9 mujeres no hacen un niño en un mes

Albert Einstein dijo algo parecido a “las cosas deben mantenerse simples, pero no demasiado”. Pues eso mismo debemos tener en cuenta cuando queremos alcanzar algo por lo que estamos impacientes y lo queremos “ya”.

Muchas veces, no por correr más o trabajar más duro o echar más horas al día lo lograremos.

extra mile

Soy un fiel convencido de trabajar bien, duro y con ganas.
Creo en el esfuerzo y en ir a por la “milla extra” para las cosas que de verdad quieres; también en que si en casos excepcionales hay que acabar algo “ya”, no hay horarios ni fines de semana. Comprendo y comparto que las cosas hay que cerrarlas pronto, que es mejor acabarlas lo antes posible y evitar que se eternicen o incluso que no las acabemos…

Pero tenemos que ser conscientes de que hay cosas que requieren un proceso… Y un tiempo… Cosas que no sólo no lograremos antes por más que nos esforcemos, sino que hasta haremos que tarden más por no respetar sus plazos.

A menudo nos encontramos con empresas o directivos que quieren lograr resultados inmediatos. Personas que creen que por cambiar un comportamiento, un objetivo o una política de la compañía, lograrán lo que pretenden en un abrir y cerrar de ojos.

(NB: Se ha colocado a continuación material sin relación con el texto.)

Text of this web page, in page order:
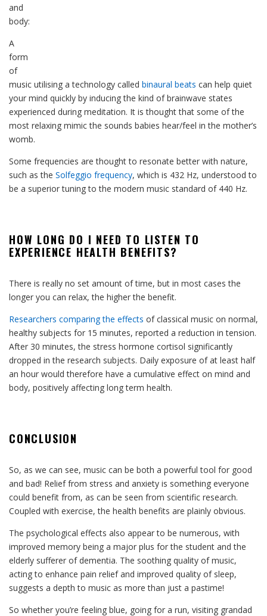
and
body:
A
form
of
music utilising a technology called binaural beats can help quiet
your mind quickly by inducing the kind of brainwave states
experienced during meditation. It is thought that some of the
most relaxing mimic the sounds babies hear/feel in the mother’s
womb.
Some frequencies are thought to resonate better with nature,
such as the Solfeggio frequency, which is 432 Hz, understood to
be a superior tuning to the modern music standard of 440 Hz.
HOW LONG DO I NEED TO LISTEN TO
EXPERIENCE HEALTH BENEFITS?
There is really no set amount of time, but in most cases the
longer you can relax, the higher the benefit.
Researchers comparing the effects of classical music on normal,
healthy subjects for 15 minutes, reported a reduction in tension.
After 30 minutes, the stress hormone cortisol significantly
dropped in the research subjects. Daily exposure of at least half
an hour would therefore have a cumulative effect on mind and
body, positively affecting long term health.
CONCLUSION
So, as we can see, music can be both a powerful tool for good
and bad! Relief from stress and anxiety is something everyone
could benefit from, as can be seen from scientific research.
Coupled with exercise, the health benefits are plainly obvious.
The psychological effects also appear to be numerous, with
improved memory being a major plus for the student and the
elderly sufferer of dementia. The soothing quality of music,
acting to enhance pain relief and improved quality of sleep,
suggests a depth to music as more than just a pastime!
So whether you’re feeling blue, going for a run, visiting grandad
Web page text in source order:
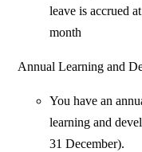
leave is accrued
month
Annual Learning and
You have an
learning and
31 December).
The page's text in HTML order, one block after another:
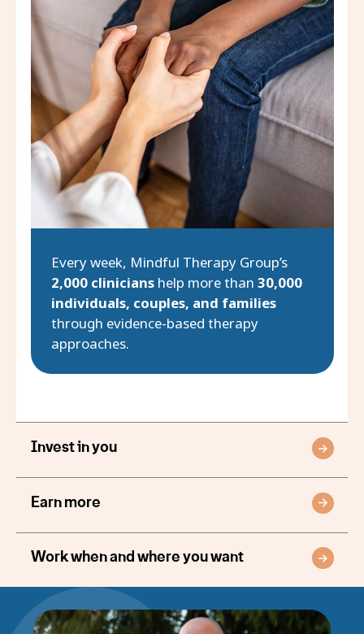
Every week, Mindful Therapy Group’s
2,000 clinicianshelp more than 30,000
individuals, couples, and families
through evidence-based therapy
approaches.
Invest in you
Earn more
Work when and where you want
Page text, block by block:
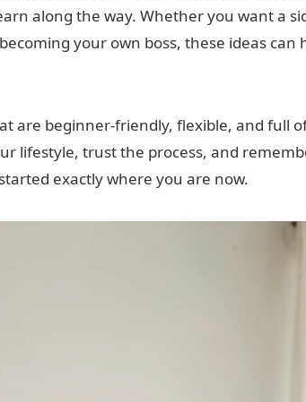
along the way. Whether you want a
your own boss, these ideas can
are beginner-friendly, flexible, and full
lifestyle, trust the process, and
exactly where you are now.
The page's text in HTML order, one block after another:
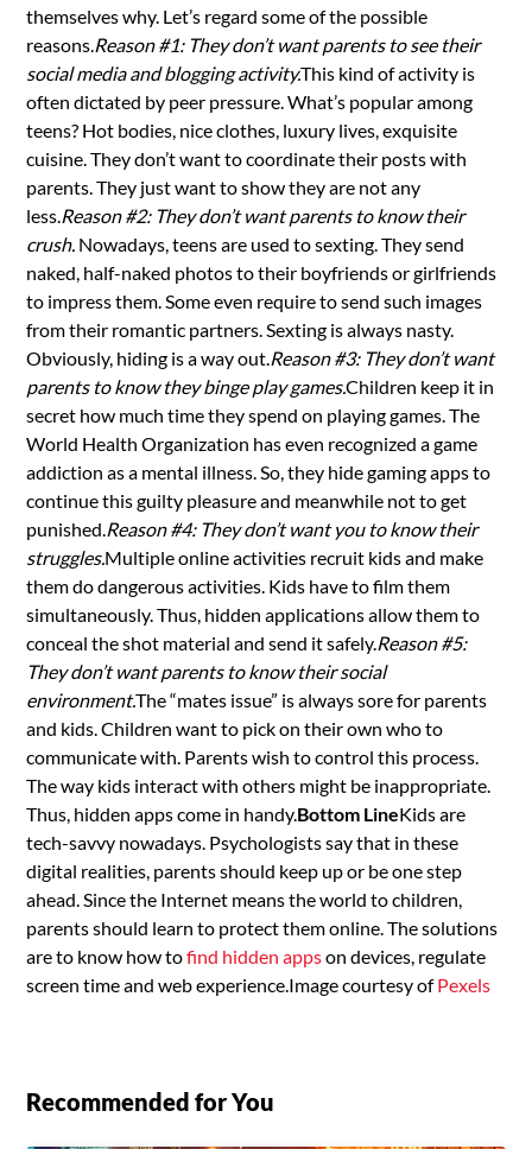
themselves why. Let’s regard some of the possible
reasons. Reason #1: They don’t want parents to see their
social media and blogging activity.This kind of activity is
often dictated by peer pressure. What’s popular among
teens? Hot bodies, nice clothes, luxury lives, exquisite
cuisine. They don’t want to coordinate their posts with
parents. They just want to show they are not any
less. Reason #2: They don’t want parents to know their
crush. Nowadays, teens are used to sexting. They send
naked, half-naked photos to their boyfriends or girlfriends
to impress them. Some even require to send such images
from their romantic partners. Sexting is always nasty.
Obviously, hiding is a way out. Reason #3: They don’t want
parents to know they binge play games.Children keep it in
secret how much time they spend on playing games. The
World Health Organization has even recognized a game
addiction as a mental illness. So, they hide gaming apps to
continue this guilty pleasure and meanwhile not to get
punished. Reason #4: They don’t want you to know their
struggles.Multiple online activities recruit kids and make
them do dangerous activities. Kids have to film them
simultaneously. Thus, hidden applications allow them to
conceal the shot material and send it safely. Reason #5:
They don’t want parents to know their social
environment.The “mates issue” is always sore for parents
and kids. Children want to pick on their own who to
communicate with. Parents wish to control this process.
The way kids interact with others might be inappropriate.
Thus, hidden apps come in handy.Bottom LineKids are
tech-savvy nowadays. Psychologists say that in these
digital realities, parents should keep up or be one step
ahead. Since the Internet means the world to children,
parents should learn to protect them online. The solutions
are to know how tofind hidden appson devices, regulate
screen time and web experience.Image courtesy ofPexels
Recommended for You
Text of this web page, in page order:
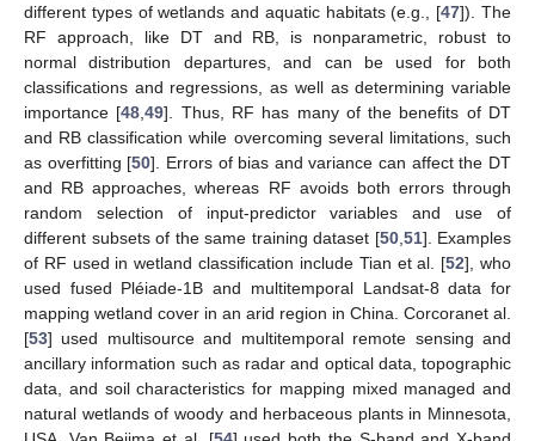
different types of wetlands and aquatic habitats (e.g., [47]). The
RF approach, like DT and RB, is nonparametric, robust to
normal distribution departures, and can be used for both
classifications and regressions, as well as determining variable
importance [48 ,49]. Thus, RF has many of the benefits of DT
and RB classification while overcoming several limitations, such
as overfitting [50]. Errors of bias and variance can affect the DT
and RB approaches, whereas RF avoids both errors through
random selection of input-predictor variables and use of
different subsets of the same training dataset [50, 51]. Examples
of RF used in wetland classification include Tian et al. [52], who
used fused Pléiade-1B and multitemporal Landsat-8 data for
mapping wetland cover in an arid region in China. Corcoranet al.
[53] used multisource and multitemporal remote sensing and
ancillary information such as radar and optical data, topographic
data, and soil characteristics for mapping mixed managed and
natural wetlands of woody and herbaceous plants in Minnesota,
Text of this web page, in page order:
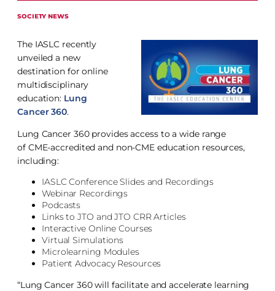
SOCIETY NEWS
The IASLC recently
unveiled a new
destination for online
multidisciplinary
education: Lung
Cancer 360.
Lung Cancer 360 provides access to a wide range
of CME-accredited and non-CME education resources,
including:
IASLC Conference Slides and Recordings
Webinar Recordings
Podcasts
Links to JTO and JTO CRR Articles
Interactive Online Courses
Virtual Simulations
Microlearning Modules
Patient Advocacy Resources
“Lung Cancer 360 will facilitate and accelerate learning
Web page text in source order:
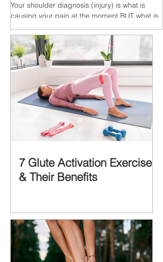
Your shoulder diagnosis (injury) is what is
causing your pain at the moment BUT what is
CAUSES of...
7 Glute Activation Exercises
& Their Benefits
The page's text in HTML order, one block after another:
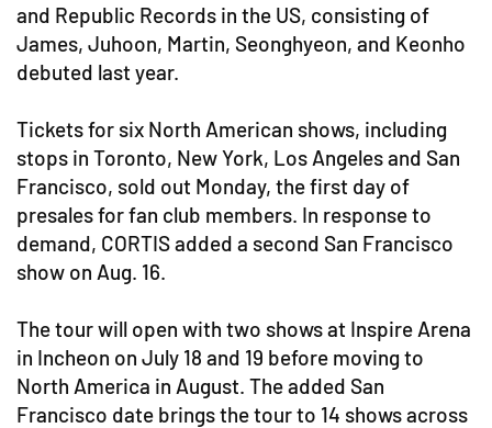
and Republic Records in the US, consisting of
James, Juhoon, Martin, Seonghyeon, and Keonho
debuted last year.
Tickets for six North American shows, including
stops in Toronto, New York, Los Angeles and San
Francisco, sold out Monday, the first day of
presales for fan club members. In response to
demand, CORTIS added a second San Francisco
show on Aug. 16.
The tour will open with two shows at Inspire Arena
in Incheon on July 18 and 19 before moving to
North America in August. The added San
Francisco date brings the tour to 14 shows across

Lo malo de esto es que, como no son realistas y no se alcanzan, lo que suelen provocar es el malestar del equipo, la presión excesiva, el agotamiento de los recursos e incluso que nos alejemos de los objetivos.

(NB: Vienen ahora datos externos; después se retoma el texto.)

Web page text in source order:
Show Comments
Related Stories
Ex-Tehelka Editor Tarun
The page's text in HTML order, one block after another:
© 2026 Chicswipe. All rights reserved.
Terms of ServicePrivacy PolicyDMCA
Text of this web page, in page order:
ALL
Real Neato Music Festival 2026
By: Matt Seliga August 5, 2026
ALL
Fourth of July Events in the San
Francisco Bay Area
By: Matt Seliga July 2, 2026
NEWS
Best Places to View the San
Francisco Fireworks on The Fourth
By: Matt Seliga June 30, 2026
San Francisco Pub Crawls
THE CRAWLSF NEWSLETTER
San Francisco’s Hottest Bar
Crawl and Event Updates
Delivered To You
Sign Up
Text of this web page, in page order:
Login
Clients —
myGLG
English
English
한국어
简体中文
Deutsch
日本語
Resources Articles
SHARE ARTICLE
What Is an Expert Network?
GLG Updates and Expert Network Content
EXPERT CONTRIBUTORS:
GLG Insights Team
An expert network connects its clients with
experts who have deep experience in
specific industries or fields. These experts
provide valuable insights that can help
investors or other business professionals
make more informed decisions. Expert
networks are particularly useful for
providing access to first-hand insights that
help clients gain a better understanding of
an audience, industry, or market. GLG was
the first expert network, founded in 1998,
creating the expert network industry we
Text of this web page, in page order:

Como dice el título del post, nueve madres no hacen un niño en un mes. Hay cosas que requieren un tiempo, un proceso, unas circunstancias. Por más que intentemos acelerarlo no estaremos haciendo más que desperdiciar un esfuerzo y una energía magníficos.

embarazo

No hace mucho fui testigo de cómo, en una empresa, se quería cambiar la forma de vender de sus comerciales,  mejorar la implicación de sus equipos y doblar los objetivos… Tras cambiar una serie de procesos, modificar el sistema de incentivos y hacer un par de gestos desde la Dirección, los responsables no entendían que los empleados no estuvieran dando todo lo que se esperaba de ellos. Desde la empresa habían “hecho un esfuerzo” y querían “resultados ya”… Si no los lograban, era porque había que meter más presión, ser más duros, hacer más horas, doblar las tareas de cada uno.

Afortunadamente, en el área en el que yo estaba colaborando hicimos algo distinto a esto que proponía la empresa y nos centramos, no sólo en los objetivos numéricos, sino en la evolución de los comportamientos (también en el corto plazo) y en los objetivos a medio y largo plazo. Al  poco tiempo, los resultados nos dieron la razón. No habíamos caído en la histeria en la que incurrió la Dirección (con lo que ello conllevó) sino que habíamos entendido ese cambio como un proceso, teníamos muy claro cuál era el objetivo final, comprendimos el ritmo y los pasos que esto requería, y logramos los objetivos que pretendía la empresa de un modo muchísimo más eficiente, más rápido y más duradero.

Respetemos los tiempos. Esforcémonos, dejémonos la piel por nuestros objetivos, nuestras metas y nuestros sueños… Pero seamos conscientes de los tiempos que se requieren.

Dejemos madurar a las cosas, respetemos sus procesos. Os garantizo que nos irá mucho mejor. Estaremos consiguiendo lo que queremos y además lo lograremos de una manera infinitamente más agradable.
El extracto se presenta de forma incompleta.